For most of the last century, there were just two commonly recognized eras of comic book publishing: the Golden Age (late 1930s-early 1950s) and the Silver Age (mid 1950s-early 1970s). The notion of a Bronze Age (now generally designated 1970-1985) came along relatively recently, and it connotes a time when superhero comics grew Byzantine and insular by abandoning the kids market to cater exclusively to hardcore, teen-and-adult fans.

All of this is why, when it comes to its current cultural cachet, bronze can’t catch a break; it might as well be corrugated frickin’ cardboard.

Hard proof: Both the traditional and modern breakdowns for anniversary gifts designate silver and gold as appropriate for a couple who’ve powered through 25 and 50 years together, respectively. But bronze? Hallmark, which really should know such things, doesn’t include it on the modern list at all, and it only shows up on the traditional list as “Pottery/Bronze” for an … 8th anniversary.

Eight lousy years. All your marriage needs to do to merit bronze is hang in there just one year longer than Burn Notice. Unless, that is, your friends opt to go the pottery route. Here, we do hereby celebrate your loving commitment with this ceramic duck.

Why Bronze Matters

So here we are: The Olympics’ Gold/Silver/Bronze medal schema makes sense only if we think in the dullest, narrowest, purely pecuniary sense. Yes, gold is rare, silver somewhat less so, and the great demand for, and limited supply of, these metals ensure their relative trading values.

But these are athletes we’re celebrating.

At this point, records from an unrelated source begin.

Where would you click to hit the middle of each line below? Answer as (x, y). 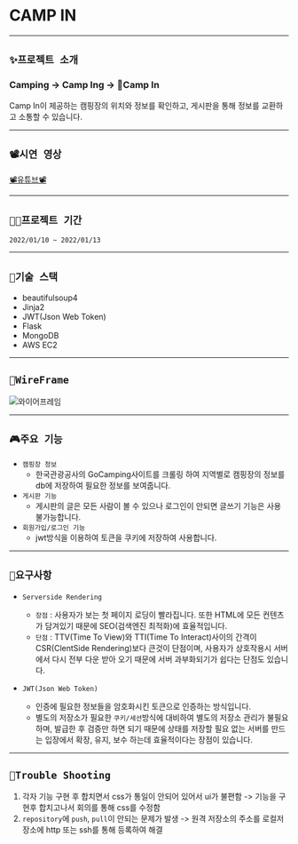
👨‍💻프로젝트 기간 (46, 220)
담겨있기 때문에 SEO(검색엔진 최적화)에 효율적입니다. (136, 625)
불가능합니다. (58, 517)
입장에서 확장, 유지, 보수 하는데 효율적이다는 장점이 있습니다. (149, 739)
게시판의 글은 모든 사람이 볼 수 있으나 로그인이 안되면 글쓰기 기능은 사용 (158, 506)
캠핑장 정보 (39, 464)
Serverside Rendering (62, 597)
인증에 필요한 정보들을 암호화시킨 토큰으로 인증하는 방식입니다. (143, 706)
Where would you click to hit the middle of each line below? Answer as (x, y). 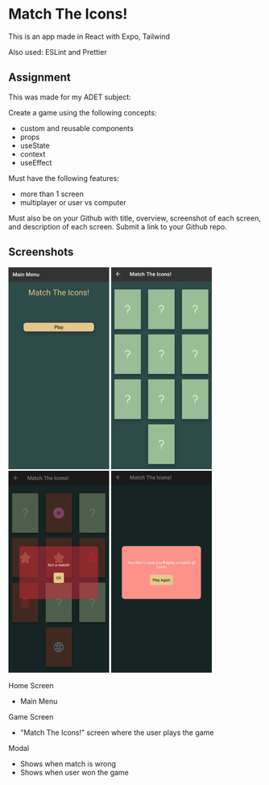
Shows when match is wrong (68, 763)
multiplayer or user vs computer (73, 202)
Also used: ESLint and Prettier (58, 52)
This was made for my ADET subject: (70, 97)
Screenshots (41, 252)
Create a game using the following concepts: (83, 112)
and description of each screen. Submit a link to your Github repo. (118, 226)
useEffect (36, 162)
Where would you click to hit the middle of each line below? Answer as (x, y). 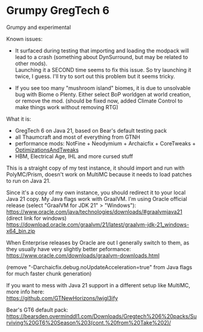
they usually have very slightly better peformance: (69, 249)
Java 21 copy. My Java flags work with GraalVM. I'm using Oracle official (97, 199)
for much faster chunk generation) (49, 273)
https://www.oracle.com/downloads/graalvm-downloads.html (83, 255)
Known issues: (24, 39)
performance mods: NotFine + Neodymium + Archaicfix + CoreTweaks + (105, 143)
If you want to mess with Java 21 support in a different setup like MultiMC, (98, 285)
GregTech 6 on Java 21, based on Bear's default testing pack (91, 130)
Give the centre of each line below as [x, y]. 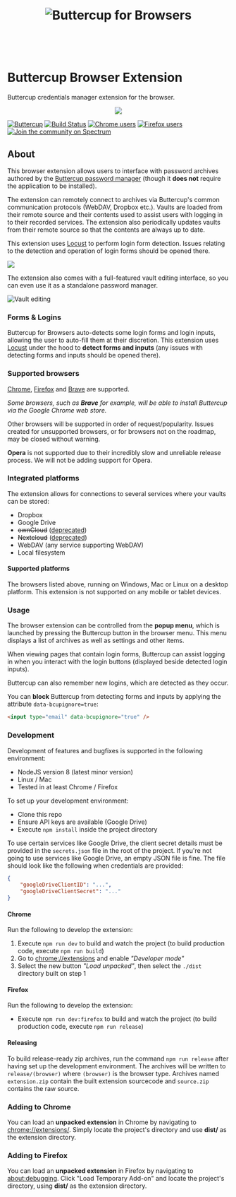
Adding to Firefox [38, 1155]
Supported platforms [39, 569]
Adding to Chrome [39, 1107]
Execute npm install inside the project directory [87, 829]
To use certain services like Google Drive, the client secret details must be [115, 843]
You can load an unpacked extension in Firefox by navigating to [100, 1171]
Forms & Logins [35, 317]
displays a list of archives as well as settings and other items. [96, 641]
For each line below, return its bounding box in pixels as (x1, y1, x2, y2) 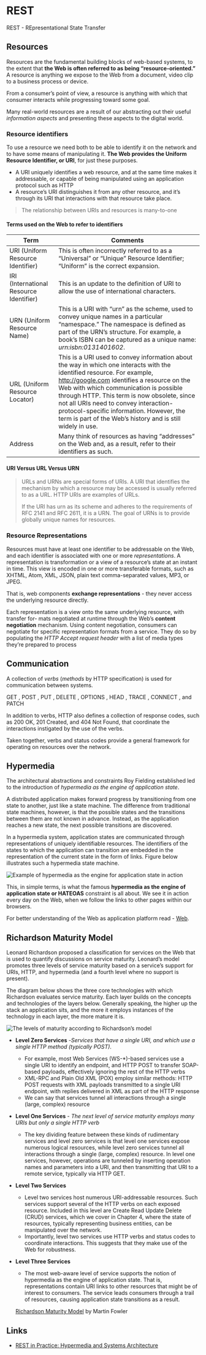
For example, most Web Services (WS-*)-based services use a (24, 1055, 185, 1062)
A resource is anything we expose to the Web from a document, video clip (6, 71, 194, 79)
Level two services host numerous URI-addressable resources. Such (24, 1194, 198, 1201)
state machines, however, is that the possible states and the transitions (6, 808, 185, 816)
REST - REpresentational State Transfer (6, 24, 106, 31)
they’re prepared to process (6, 640, 77, 648)
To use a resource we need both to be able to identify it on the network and (6, 144, 197, 151)
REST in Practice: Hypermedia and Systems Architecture (15, 1342, 158, 1349)
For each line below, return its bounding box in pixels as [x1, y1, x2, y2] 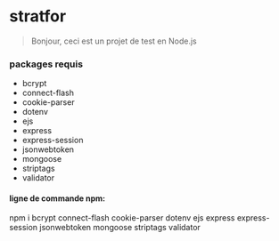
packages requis [9, 58, 83, 70]
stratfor [9, 6, 67, 27]
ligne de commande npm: [9, 193, 105, 204]
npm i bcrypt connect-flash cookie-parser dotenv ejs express [9, 213, 235, 223]
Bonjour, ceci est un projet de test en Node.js [30, 36, 198, 46]
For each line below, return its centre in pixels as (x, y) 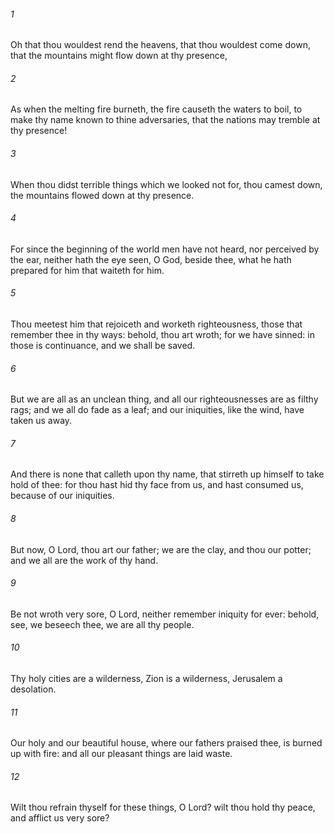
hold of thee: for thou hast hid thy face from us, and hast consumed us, (157, 485)
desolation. (33, 689)
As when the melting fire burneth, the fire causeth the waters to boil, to (156, 109)
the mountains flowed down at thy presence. (102, 195)
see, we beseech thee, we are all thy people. (102, 624)
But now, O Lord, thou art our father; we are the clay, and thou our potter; (161, 549)
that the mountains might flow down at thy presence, (119, 56)
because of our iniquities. (62, 496)
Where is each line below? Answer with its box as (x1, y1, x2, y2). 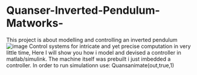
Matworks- (6, 16, 63, 30)
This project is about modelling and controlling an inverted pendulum (6, 36, 178, 43)
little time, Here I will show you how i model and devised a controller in (6, 49, 181, 56)
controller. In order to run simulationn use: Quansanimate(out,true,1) (6, 61, 174, 69)
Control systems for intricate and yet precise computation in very (29, 43, 192, 50)
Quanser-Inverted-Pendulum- (6, 4, 160, 17)
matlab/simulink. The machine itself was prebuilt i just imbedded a (6, 55, 171, 62)
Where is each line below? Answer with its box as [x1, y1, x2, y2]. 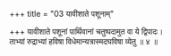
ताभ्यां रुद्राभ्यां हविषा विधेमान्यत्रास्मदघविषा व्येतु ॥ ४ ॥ [9, 36, 158, 46]
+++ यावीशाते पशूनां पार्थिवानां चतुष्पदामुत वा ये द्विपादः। [9, 27, 164, 36]
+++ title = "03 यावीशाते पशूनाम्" [9, 9, 115, 19]
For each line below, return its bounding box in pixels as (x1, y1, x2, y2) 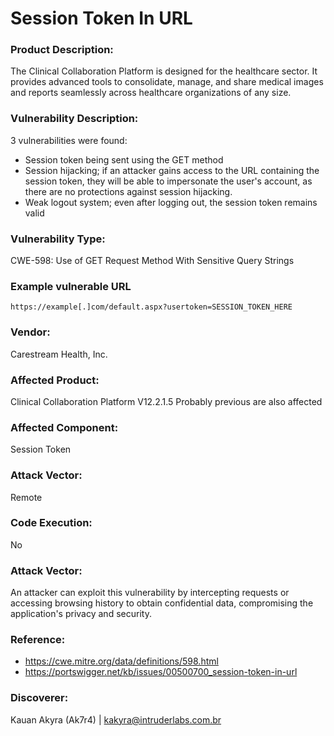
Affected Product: (10, 373, 100, 387)
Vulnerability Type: (10, 232, 106, 246)
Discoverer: (10, 691, 69, 705)
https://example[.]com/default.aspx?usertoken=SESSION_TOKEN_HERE (10, 302, 293, 312)
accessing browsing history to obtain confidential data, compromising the (10, 597, 314, 609)
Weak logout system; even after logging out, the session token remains (24, 196, 318, 208)
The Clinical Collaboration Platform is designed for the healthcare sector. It (10, 65, 318, 77)
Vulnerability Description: (10, 112, 139, 126)
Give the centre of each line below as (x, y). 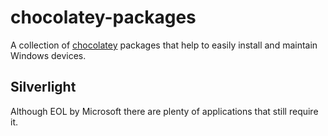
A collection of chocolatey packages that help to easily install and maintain (164, 45)
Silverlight (43, 87)
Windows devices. (48, 55)
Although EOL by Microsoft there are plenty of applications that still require (164, 111)
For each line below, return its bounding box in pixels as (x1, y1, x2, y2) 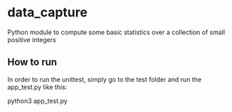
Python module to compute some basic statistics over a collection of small (7, 28, 226, 36)
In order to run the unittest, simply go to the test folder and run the (7, 75, 201, 83)
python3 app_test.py (7, 96, 68, 105)
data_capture (7, 4, 88, 21)
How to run (7, 56, 58, 68)
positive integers (7, 35, 57, 44)
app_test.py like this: (7, 83, 68, 91)
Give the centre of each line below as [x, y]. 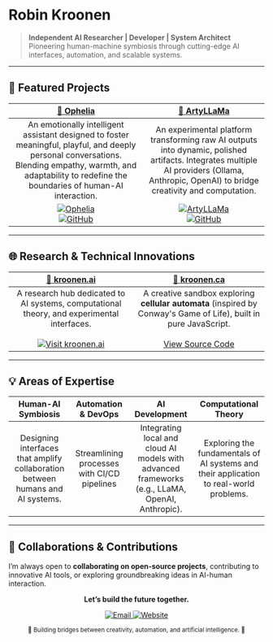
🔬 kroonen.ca [199, 280]
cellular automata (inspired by [199, 303]
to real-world [229, 484]
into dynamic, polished [204, 150]
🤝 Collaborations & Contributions [93, 547]
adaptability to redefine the [76, 175]
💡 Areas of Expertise [62, 381]
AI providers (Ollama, [204, 170]
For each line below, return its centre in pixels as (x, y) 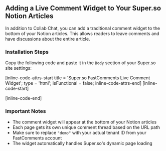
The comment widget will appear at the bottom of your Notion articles (85, 122)
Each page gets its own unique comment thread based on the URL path (86, 127)
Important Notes (26, 111)
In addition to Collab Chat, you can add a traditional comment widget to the (83, 28)
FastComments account (37, 138)
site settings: (18, 68)
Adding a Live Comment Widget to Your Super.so (83, 8)
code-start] (17, 89)
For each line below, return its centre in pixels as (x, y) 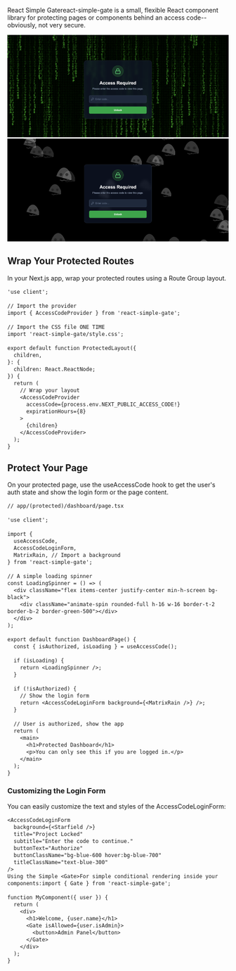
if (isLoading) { (39, 661)
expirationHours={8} (56, 411)
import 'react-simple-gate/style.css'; (66, 334)
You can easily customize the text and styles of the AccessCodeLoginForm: (117, 806)
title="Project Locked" (48, 834)
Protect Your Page (48, 468)
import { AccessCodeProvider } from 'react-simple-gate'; (94, 313)
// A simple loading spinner (50, 577)
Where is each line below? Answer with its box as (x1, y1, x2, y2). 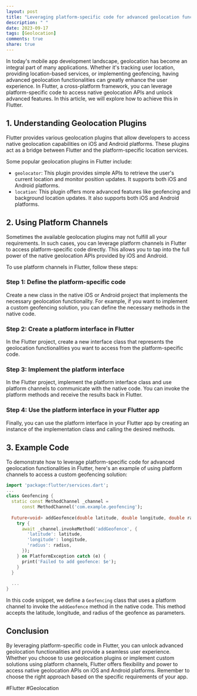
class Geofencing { (6, 493, 54, 499)
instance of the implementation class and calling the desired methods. (6, 425, 176, 432)
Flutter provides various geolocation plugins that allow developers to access (6, 134, 191, 141)
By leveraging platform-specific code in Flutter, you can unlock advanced (6, 642, 184, 649)
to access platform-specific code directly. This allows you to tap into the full (6, 245, 189, 253)
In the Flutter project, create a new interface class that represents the (6, 338, 174, 345)
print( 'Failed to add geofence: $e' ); (21, 558, 117, 565)
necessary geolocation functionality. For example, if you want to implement (6, 298, 188, 305)
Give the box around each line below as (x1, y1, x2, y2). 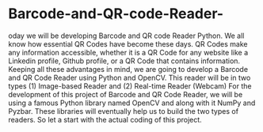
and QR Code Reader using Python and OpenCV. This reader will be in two (8, 73, 251, 82)
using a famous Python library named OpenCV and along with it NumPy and (8, 98, 256, 107)
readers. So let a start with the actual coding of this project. (8, 115, 202, 124)
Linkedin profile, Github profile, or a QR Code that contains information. (8, 56, 240, 66)
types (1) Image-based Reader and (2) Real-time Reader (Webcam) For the (8, 81, 252, 91)
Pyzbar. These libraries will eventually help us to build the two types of (8, 106, 239, 115)
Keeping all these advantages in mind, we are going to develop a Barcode (8, 64, 248, 74)
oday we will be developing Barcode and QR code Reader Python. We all (8, 31, 245, 40)
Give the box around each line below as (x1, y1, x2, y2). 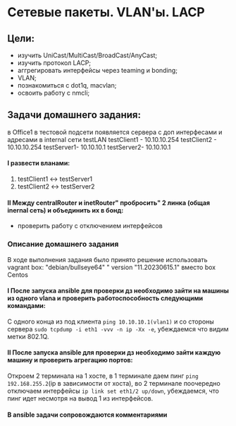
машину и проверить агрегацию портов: (7, 356, 133, 365)
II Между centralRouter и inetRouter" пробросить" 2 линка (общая (7, 199, 210, 207)
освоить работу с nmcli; (17, 89, 90, 97)
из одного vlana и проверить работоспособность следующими (7, 294, 203, 302)
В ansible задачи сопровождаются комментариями (7, 410, 168, 419)
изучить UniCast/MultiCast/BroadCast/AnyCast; (17, 51, 158, 59)
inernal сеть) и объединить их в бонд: (7, 206, 124, 214)
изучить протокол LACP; (17, 59, 92, 67)
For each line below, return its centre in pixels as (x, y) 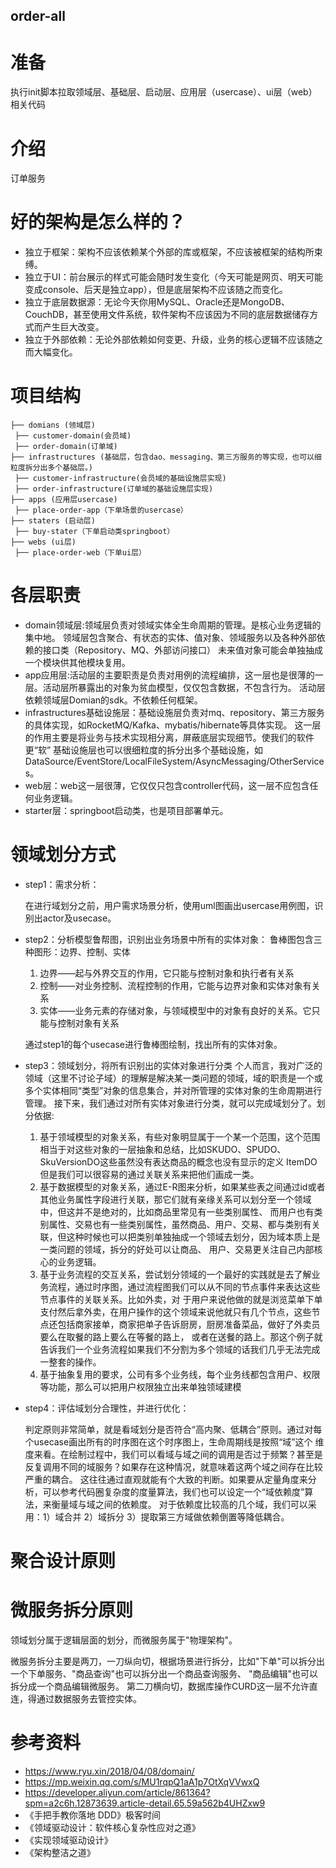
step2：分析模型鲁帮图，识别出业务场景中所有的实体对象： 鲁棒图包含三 (173, 940)
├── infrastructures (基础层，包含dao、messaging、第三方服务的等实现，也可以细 (166, 457)
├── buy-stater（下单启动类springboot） (94, 532)
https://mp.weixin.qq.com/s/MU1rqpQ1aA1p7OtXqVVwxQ (142, 1782)
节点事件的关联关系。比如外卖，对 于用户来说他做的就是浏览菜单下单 (181, 1300)
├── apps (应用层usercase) (64, 500)
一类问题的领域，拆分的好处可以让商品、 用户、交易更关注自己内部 (177, 1250)
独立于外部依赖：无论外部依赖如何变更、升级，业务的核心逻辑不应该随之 (173, 340)
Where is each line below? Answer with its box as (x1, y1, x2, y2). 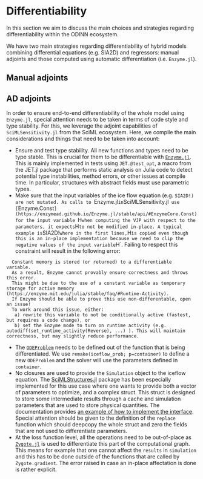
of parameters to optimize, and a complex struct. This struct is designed (15, 389, 196, 396)
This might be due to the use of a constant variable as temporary (12, 280, 186, 287)
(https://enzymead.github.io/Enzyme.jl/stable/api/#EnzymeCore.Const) (15, 211, 198, 217)
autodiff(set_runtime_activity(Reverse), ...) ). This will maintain (6, 328, 186, 334)
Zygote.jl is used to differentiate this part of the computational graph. (15, 440, 190, 448)
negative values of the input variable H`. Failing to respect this (15, 241, 178, 249)
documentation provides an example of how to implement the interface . (15, 408, 194, 415)
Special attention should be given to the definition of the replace (15, 414, 176, 422)
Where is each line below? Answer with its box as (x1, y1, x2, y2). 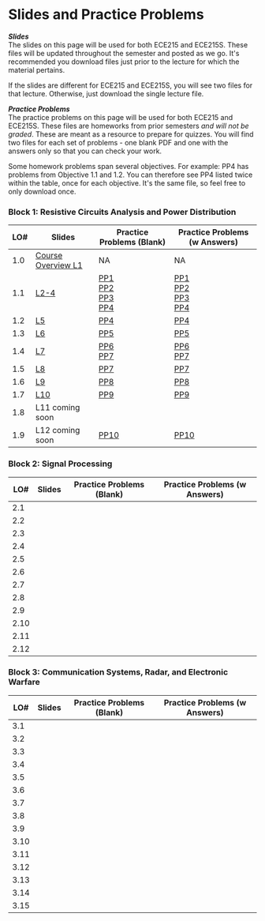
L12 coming (35, 425, 80, 436)
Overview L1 (35, 260, 83, 271)
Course (35, 250, 63, 261)
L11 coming (35, 402, 80, 413)
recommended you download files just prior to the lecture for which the (8, 57, 240, 66)
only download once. (8, 186, 77, 196)
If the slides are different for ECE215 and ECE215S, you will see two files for (8, 81, 253, 90)
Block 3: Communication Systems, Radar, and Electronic (8, 667, 229, 678)
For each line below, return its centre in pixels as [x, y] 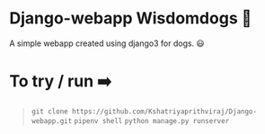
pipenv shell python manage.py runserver [152, 121]
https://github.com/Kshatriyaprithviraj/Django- [164, 112]
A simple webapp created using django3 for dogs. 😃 [107, 43]
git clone [50, 112]
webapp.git [52, 121]
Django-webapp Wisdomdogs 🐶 [131, 18]
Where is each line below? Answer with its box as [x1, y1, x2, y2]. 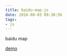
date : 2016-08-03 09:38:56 [5, 12, 62, 17]
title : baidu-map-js [5, 7, 49, 13]
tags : [5, 17, 17, 22]
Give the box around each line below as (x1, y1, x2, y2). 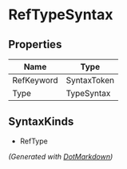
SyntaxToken (65, 74, 115, 86)
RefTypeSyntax (8, 6, 113, 24)
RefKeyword (12, 74, 58, 86)
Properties (8, 38, 62, 51)
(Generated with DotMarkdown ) (8, 151, 113, 161)
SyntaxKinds (8, 115, 74, 129)
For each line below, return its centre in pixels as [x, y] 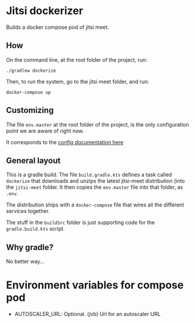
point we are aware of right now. [45, 131]
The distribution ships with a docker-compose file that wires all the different [95, 205]
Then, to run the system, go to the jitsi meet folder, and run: [78, 81]
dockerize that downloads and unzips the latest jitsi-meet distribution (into [95, 181]
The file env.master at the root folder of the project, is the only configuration [97, 124]
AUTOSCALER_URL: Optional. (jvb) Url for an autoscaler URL [88, 314]
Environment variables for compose [95, 285]
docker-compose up [28, 92]
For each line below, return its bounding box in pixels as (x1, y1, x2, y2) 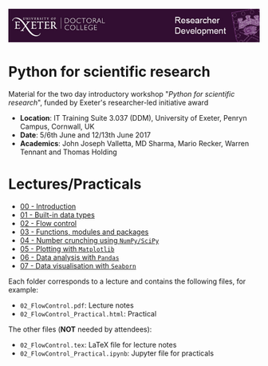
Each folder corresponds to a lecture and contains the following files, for (8, 276, 246, 286)
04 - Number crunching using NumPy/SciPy (19, 235, 160, 245)
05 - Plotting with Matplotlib (19, 244, 115, 253)
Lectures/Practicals (8, 175, 142, 193)
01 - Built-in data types (19, 209, 96, 220)
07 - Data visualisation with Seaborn (19, 261, 137, 270)
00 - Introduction (19, 201, 77, 211)
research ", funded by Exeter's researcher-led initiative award (8, 97, 209, 107)
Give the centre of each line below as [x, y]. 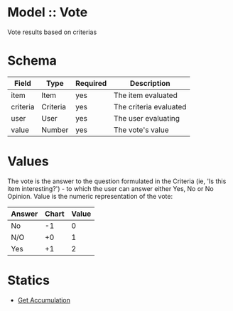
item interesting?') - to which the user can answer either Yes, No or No [111, 188]
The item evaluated [145, 95]
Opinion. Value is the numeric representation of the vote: [90, 196]
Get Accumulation [44, 300]
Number [55, 130]
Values [28, 162]
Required [91, 83]
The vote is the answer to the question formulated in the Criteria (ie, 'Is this [117, 181]
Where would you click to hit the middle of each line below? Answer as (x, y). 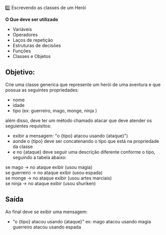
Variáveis (22, 29)
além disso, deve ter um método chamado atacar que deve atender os (79, 120)
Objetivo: (20, 72)
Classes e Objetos (31, 56)
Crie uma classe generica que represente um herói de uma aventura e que (83, 84)
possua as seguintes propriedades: (42, 90)
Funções (22, 51)
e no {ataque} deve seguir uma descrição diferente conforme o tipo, (84, 152)
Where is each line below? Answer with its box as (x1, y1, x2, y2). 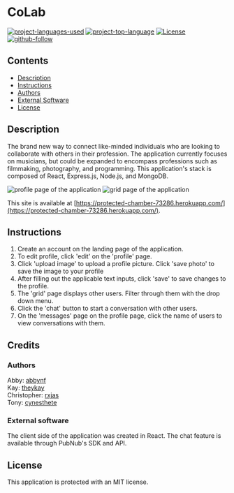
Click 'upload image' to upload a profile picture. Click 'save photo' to (17, 260, 215, 268)
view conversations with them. (17, 319, 106, 328)
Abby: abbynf (7, 376, 47, 385)
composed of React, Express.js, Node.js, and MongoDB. (7, 172, 169, 180)
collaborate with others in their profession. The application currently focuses (7, 149, 228, 158)
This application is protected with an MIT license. (7, 478, 149, 486)
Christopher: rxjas (7, 391, 59, 399)
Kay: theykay (7, 383, 45, 392)
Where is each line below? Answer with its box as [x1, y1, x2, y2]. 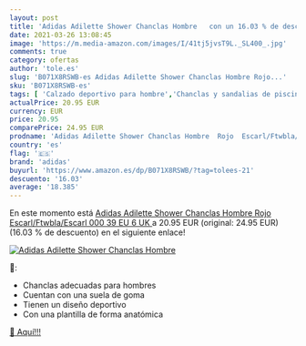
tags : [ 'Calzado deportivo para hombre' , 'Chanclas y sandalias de [9, 89, 271, 98]
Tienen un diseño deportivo [22, 300, 127, 310]
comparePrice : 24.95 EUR [9, 124, 104, 133]
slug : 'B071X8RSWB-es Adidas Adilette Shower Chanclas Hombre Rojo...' [9, 73, 287, 82]
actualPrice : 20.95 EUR [9, 97, 100, 107]
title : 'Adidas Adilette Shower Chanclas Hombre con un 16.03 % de [9, 22, 280, 31]
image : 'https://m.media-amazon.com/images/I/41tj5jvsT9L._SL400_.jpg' [9, 38, 287, 48]
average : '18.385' [9, 183, 79, 192]

Their feats are examples of human achievement.

Think about that.

Gold and silver? They already exist in the world. They are merely … found. Stumbled across, as you would a wild potato.

But bronze? Bronze is wholly different. It’s something we create. It is a human achievement.

Millennia ago, our ancestors conceived and fashioned something that had never existed in the universe: an alloy of copper and tin, alongside other metals. We, as humans, smelt it and — for the more than 2,000 years it stood as the hardest, most hotly traded metal in the world — we dealt it as well.

That’s why every Olympic bronze medalist can take heart. Bronze stands for something, something profound and deeply inspiring about the human experience, that gold and silver never can or will.

Not that they need my pep-talk. As a much-cited 1995 paper in the Journal of Personality and Social Psychology noted, winners of Olympic bronze medals are generally happier with their achievement than silver medalists.

According to that paper’s authors, bronze medalists are content to earn a spot on the podium. Silver medalists, however, will spend the rest of their lives tasting the victory that eluded them.

(The fact that they, and they alone, will always be able to use their medals to defend themselves from werewolves offers them, I suppose, only very the coldest of comforts.)